More precisely, it…skittered.
It looked like an enormous, man-sized praying mantis,
its carapace a shade of electric blue. Its forelegs ended in huge,
serrated blades the length of my arms, and its pincers jutted a
good four inches from its head. Its eyes were the size of my fists,
black and faceted and gleaming like polished stone, and I felt
their weight upon me. That carapace looked as hard and as tough as
steel, with black highlights upon the back and legs, and its middle
and back legs ended in claw-tipped, flexible fingers. This creature
could hold and wield weapons, assuming its massive blades did not
prove sufficient.
It was a physical creature, not a spirit. My Sight
told me that much, though I had never seen anything like it
before.
It moved towards me with steady, alien grace, and I
thought of a wolf creeping up behind oblivious prey.
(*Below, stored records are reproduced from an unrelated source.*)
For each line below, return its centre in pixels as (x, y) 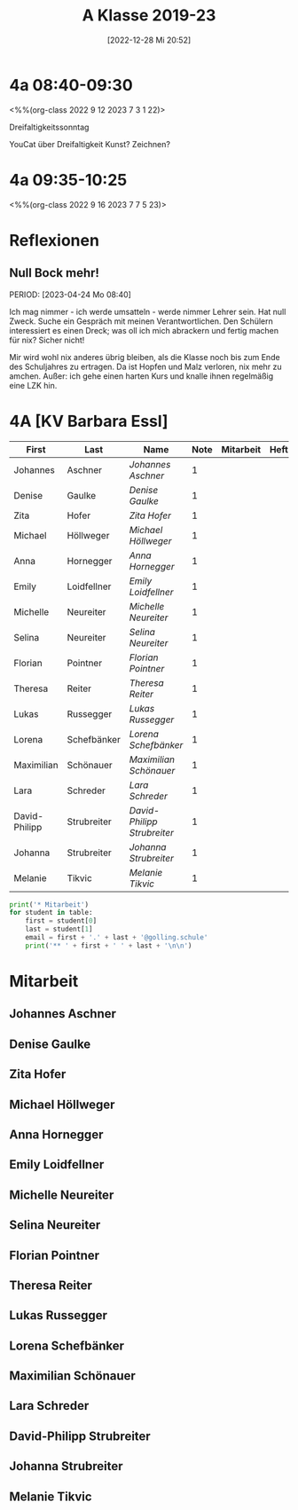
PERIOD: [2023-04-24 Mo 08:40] (70, 295)
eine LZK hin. (33, 385)
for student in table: (51, 913)
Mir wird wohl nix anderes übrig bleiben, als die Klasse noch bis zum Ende (145, 357)
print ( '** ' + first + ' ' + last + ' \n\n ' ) (109, 946)
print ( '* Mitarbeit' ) (49, 904)
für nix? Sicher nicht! (47, 340)
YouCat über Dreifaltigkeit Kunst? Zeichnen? (90, 144)
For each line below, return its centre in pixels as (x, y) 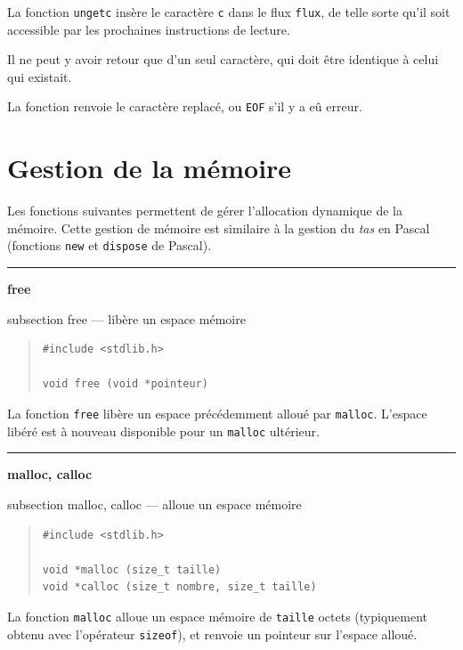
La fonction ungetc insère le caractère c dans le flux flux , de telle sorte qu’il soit (229, 12)
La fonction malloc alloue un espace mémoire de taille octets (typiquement (218, 616)
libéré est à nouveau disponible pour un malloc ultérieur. (163, 431)
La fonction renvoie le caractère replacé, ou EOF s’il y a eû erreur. (185, 106)
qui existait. (40, 76)
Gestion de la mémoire (150, 168)
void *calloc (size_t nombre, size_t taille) (179, 587)
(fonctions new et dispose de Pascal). (110, 245)
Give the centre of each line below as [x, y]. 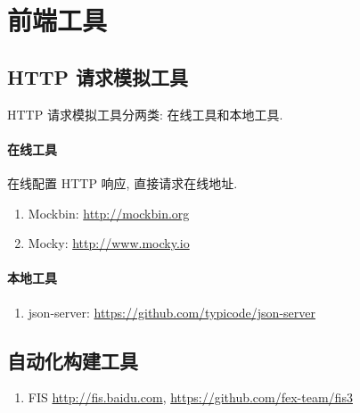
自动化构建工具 [73, 360]
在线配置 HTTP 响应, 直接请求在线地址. [123, 182]
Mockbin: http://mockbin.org [109, 213]
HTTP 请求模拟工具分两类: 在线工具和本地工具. [145, 114]
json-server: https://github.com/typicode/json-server [172, 312]
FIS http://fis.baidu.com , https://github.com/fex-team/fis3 [190, 397]
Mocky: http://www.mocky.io [109, 243]
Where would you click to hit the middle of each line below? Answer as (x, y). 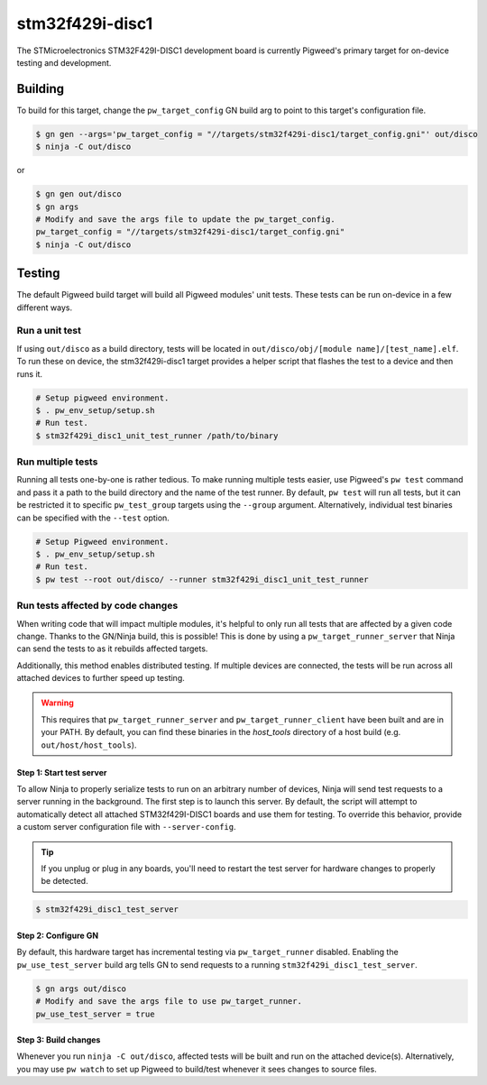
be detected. (65, 881)
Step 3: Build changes (59, 1040)
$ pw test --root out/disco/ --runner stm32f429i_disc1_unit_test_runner (202, 579)
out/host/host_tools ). (89, 745)
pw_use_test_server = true (95, 1014)
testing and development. (64, 62)
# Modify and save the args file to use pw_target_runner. (169, 1002)
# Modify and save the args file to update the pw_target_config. (185, 219)
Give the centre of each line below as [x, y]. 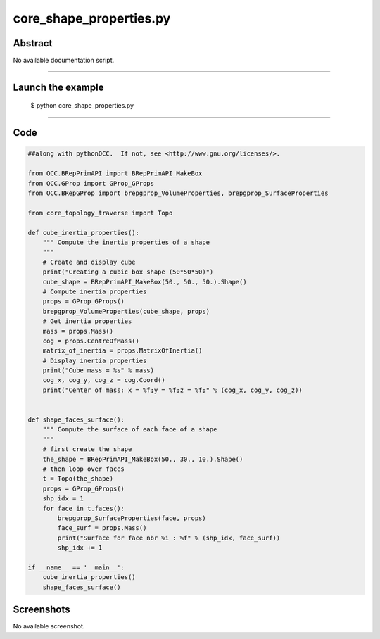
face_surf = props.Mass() [102, 528]
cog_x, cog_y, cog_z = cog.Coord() [104, 380]
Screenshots [42, 610]
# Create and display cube [89, 262]
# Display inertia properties [95, 360]
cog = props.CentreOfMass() [91, 341]
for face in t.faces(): [83, 508]
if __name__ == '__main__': [76, 567]
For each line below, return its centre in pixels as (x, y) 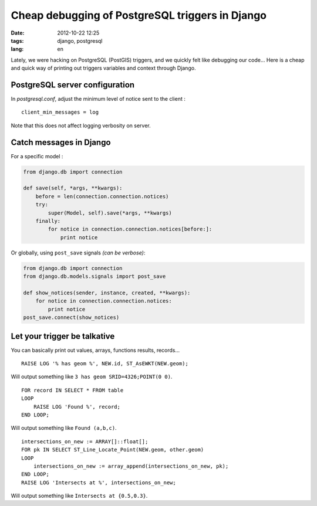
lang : (17, 49)
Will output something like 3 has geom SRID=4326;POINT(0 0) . (92, 377)
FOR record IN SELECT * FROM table (72, 390)
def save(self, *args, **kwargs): (73, 188)
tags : (17, 40)
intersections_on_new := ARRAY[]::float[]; (85, 442)
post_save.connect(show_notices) (71, 317)
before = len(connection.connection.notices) (102, 196)
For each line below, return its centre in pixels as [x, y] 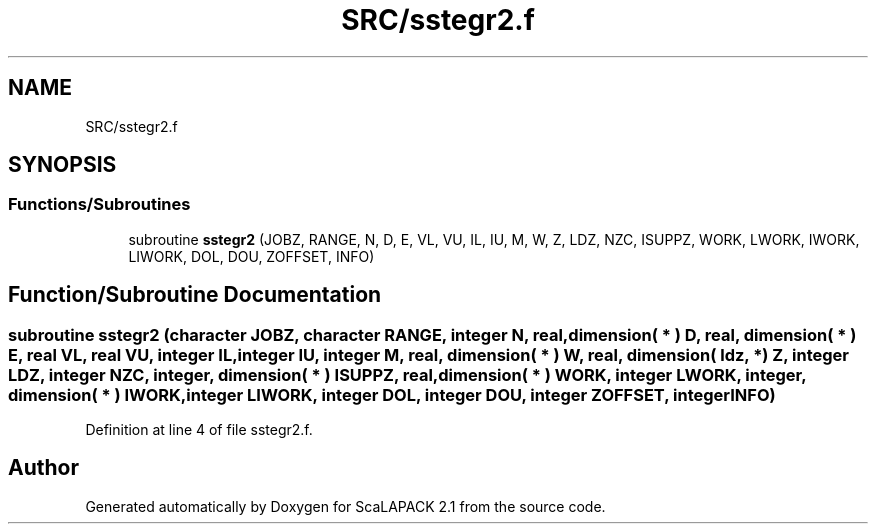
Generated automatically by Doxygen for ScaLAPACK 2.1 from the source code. [345, 506]
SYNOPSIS [62, 165]
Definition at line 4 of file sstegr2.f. [199, 430]
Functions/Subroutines [99, 204]
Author [43, 468]
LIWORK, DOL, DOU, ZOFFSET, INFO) [251, 256]
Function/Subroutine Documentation [195, 295]
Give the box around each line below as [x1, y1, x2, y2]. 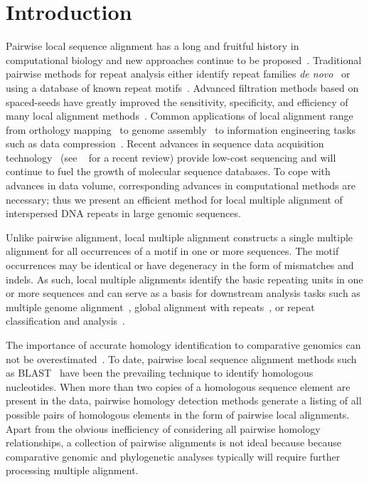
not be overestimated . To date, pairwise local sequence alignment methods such [6, 351, 357, 366]
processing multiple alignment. [6, 463, 139, 478]
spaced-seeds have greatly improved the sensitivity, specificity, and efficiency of [6, 94, 348, 109]
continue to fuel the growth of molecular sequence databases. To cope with [6, 164, 331, 179]
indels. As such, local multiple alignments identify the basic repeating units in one [6, 271, 363, 286]
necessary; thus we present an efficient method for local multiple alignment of [6, 192, 343, 206]
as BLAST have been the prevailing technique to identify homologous [6, 365, 314, 380]
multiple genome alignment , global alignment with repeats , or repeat [6, 299, 315, 314]
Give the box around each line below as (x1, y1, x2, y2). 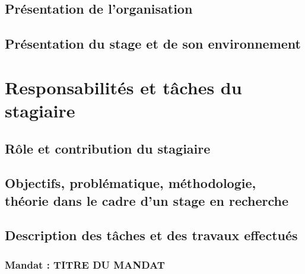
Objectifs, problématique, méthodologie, (5, 174, 256, 192)
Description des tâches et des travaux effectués (5, 226, 298, 244)
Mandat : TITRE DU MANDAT (5, 257, 165, 272)
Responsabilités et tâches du (5, 75, 242, 99)
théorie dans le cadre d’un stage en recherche (5, 191, 289, 209)
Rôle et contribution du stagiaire (5, 139, 211, 157)
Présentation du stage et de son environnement (5, 34, 301, 53)
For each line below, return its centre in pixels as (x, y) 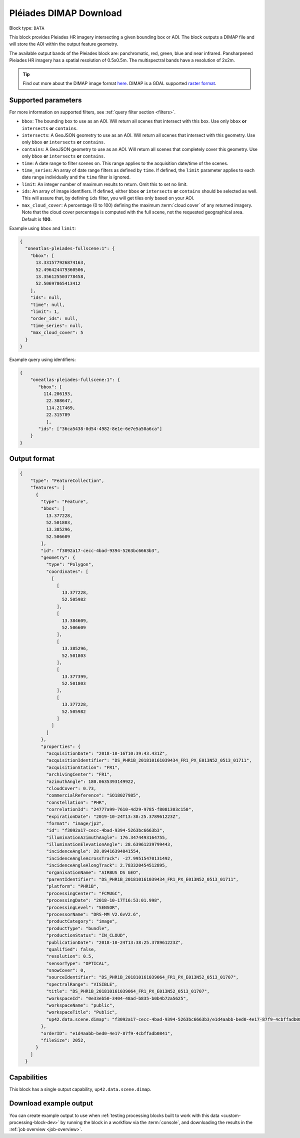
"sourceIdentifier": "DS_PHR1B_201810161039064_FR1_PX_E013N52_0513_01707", (142, 977)
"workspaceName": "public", (80, 1005)
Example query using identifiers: (42, 359)
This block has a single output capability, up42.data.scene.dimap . (80, 1089)
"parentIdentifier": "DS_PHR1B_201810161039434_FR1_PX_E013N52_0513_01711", (142, 879)
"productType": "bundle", (78, 928)
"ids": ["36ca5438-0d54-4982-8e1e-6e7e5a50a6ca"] (100, 428)
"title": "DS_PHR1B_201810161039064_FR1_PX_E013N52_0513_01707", (128, 991)
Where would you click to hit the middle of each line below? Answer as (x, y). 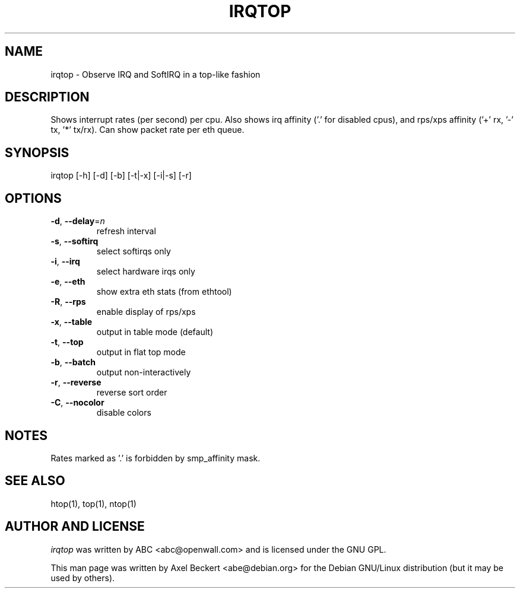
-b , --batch (73, 362)
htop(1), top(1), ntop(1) (93, 503)
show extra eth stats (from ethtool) (164, 292)
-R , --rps (68, 302)
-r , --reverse (76, 382)
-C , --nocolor (77, 403)
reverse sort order (132, 393)
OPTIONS (33, 198)
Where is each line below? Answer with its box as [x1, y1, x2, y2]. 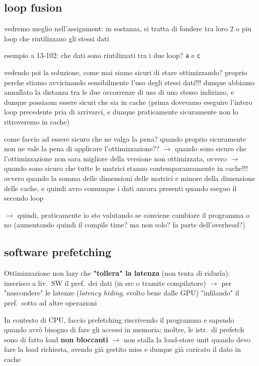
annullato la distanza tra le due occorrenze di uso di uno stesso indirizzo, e [4, 87, 234, 97]
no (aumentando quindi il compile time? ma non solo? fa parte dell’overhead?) [4, 219, 245, 230]
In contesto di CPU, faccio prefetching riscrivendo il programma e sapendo [4, 314, 234, 325]
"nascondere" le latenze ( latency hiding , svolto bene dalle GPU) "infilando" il [4, 287, 239, 298]
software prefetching [4, 244, 112, 260]
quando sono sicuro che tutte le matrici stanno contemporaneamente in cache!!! [4, 163, 248, 173]
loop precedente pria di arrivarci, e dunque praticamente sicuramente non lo [4, 106, 238, 117]
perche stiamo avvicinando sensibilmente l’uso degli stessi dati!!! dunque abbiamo [4, 77, 254, 87]
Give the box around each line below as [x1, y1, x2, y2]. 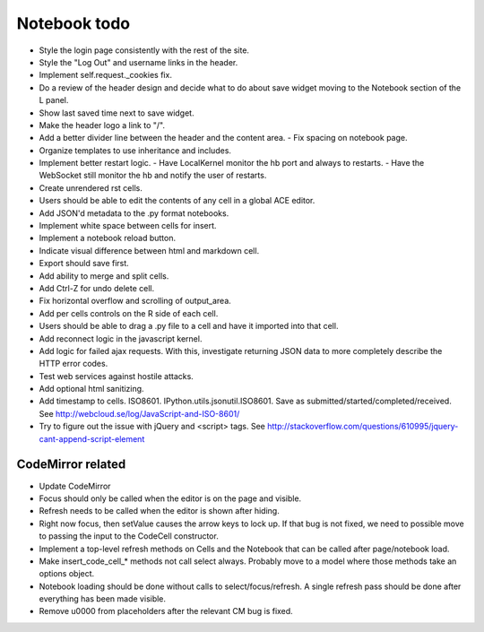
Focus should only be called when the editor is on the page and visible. [39, 493, 302, 504]
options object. [39, 568, 95, 579]
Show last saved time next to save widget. [39, 108, 194, 118]
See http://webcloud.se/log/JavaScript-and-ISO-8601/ [39, 408, 240, 419]
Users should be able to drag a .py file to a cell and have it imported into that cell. [39, 321, 339, 332]
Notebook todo [16, 13, 131, 33]
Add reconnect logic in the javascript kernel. [39, 333, 203, 344]
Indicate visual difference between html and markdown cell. [39, 245, 260, 255]
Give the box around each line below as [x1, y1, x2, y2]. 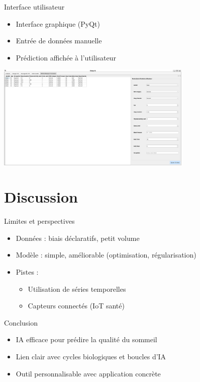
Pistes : [16, 267, 39, 277]
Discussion [4, 186, 78, 207]
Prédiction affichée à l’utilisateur [16, 52, 116, 62]
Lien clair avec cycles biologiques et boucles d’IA [16, 351, 166, 361]
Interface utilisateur [4, 2, 65, 12]
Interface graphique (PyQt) [16, 18, 100, 29]
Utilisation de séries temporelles [28, 283, 126, 294]
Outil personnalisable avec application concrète [16, 368, 161, 378]
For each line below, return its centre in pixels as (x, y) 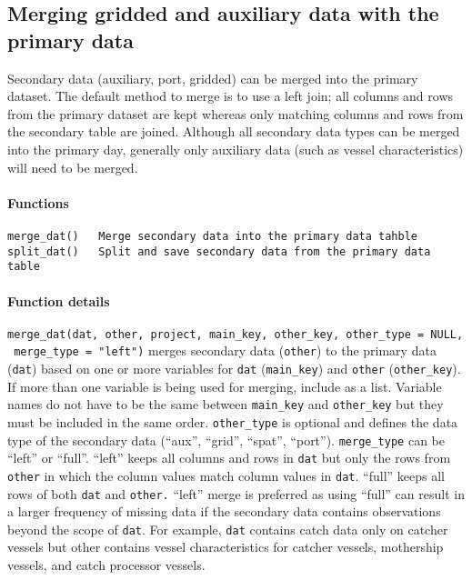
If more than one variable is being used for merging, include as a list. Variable (225, 386)
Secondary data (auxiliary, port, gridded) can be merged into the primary (213, 78)
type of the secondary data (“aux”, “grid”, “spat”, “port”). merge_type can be (226, 440)
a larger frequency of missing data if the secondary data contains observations (224, 511)
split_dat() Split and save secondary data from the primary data (219, 251)
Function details (59, 300)
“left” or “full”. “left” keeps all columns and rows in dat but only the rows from (229, 458)
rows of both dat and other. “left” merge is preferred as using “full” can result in (236, 493)
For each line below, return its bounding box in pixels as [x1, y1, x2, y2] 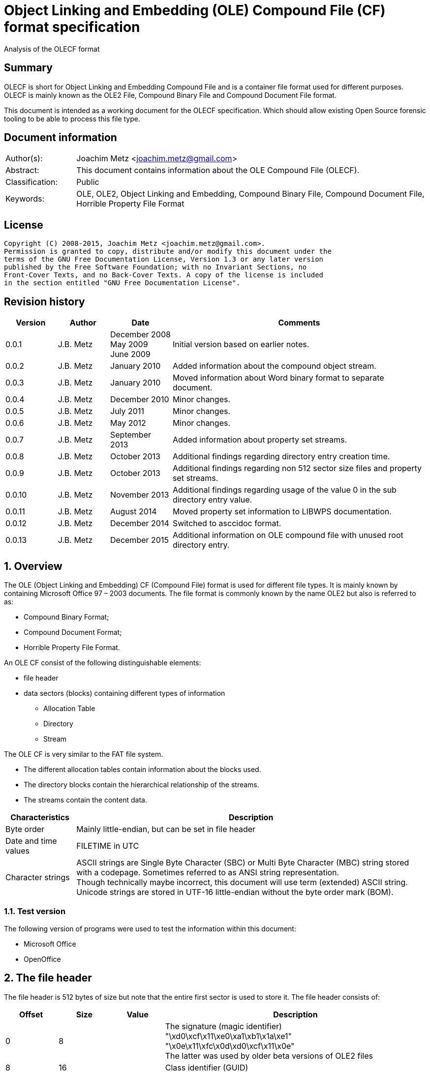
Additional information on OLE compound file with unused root [172, 530, 403, 540]
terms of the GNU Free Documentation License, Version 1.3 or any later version [4, 255, 324, 264]
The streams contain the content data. [24, 795, 147, 804]
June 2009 [110, 349, 151, 359]
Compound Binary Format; [24, 612, 109, 621]
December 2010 [110, 394, 169, 405]
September [110, 430, 151, 440]
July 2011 [110, 406, 144, 417]
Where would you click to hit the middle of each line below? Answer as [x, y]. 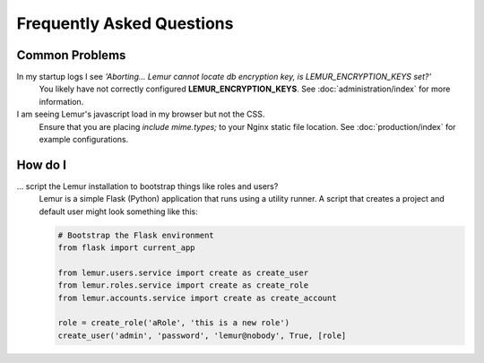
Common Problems [71, 55]
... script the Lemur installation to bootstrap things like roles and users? [147, 186]
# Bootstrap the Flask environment [136, 235]
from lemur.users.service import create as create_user [183, 272]
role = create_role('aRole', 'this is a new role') [174, 323]
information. [61, 101]
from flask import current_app [127, 248]
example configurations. [84, 140]
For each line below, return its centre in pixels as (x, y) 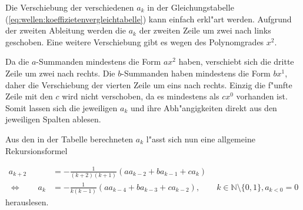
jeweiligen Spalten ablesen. (53, 119)
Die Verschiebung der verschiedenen (70, 7)
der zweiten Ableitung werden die (66, 30)
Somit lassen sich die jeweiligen (61, 107)
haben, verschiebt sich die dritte (236, 61)
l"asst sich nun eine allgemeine (201, 139)
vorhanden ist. (262, 96)
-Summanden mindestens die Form (99, 61)
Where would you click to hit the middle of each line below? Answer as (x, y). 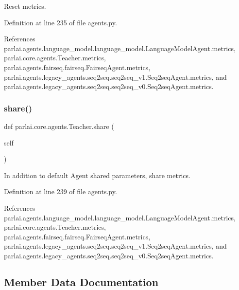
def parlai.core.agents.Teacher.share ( (59, 126)
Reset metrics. (25, 6)
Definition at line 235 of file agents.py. (60, 22)
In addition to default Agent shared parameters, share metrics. (97, 175)
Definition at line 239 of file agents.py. (60, 191)
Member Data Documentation (81, 281)

I pointed my staff, the sigils flaring brighter.
“Hold, if you can understand me. I can defend myself.”
The creature went utterly motionless in a way that a
mammal could not. The head tilted to the side, and the antennae
over its eyes waved with languid motions. Its mandibles twitched,
and a horrible metallic sound came from its pincers.
It took me a moment to realize that the creature was
speaking.
“Latin,” it said in that hideous voice. “You are
speaking Latin. That tongue is known to this one.”
“Who are you?” I said.
“Query: you will identify yourself,” said the giant
mantis.
“You first,” I said.
“Query: you will identify yourself,” said the
creature.
“I suggest you name yourself first,” I said, pointing
my staff at it as I called more fire to me.
The creature’s antennae twitched several times, and
it seemed to come to a decision. “This one is a warrior drone in
the Ninth Storm Legion of the Dominion of the High Lords, before
whom all creation shall bow. Query: you will identify
yourself.”
“I have forgotten my name,” I said, “but you may call
me Antenora, if you wish.”
The mantis considered this for a moment. “Conclusion:
this statement is irrational.”
“Probably. I do not care,” I said. “What business
does the Ninth Storm Legion of the Dominion of the High Lords have
with me?” I had heard none of those names before. The Romans in
ancient days had used legions, of course, but I doubted the strange
creature was a soldier of the Empire of the Romans.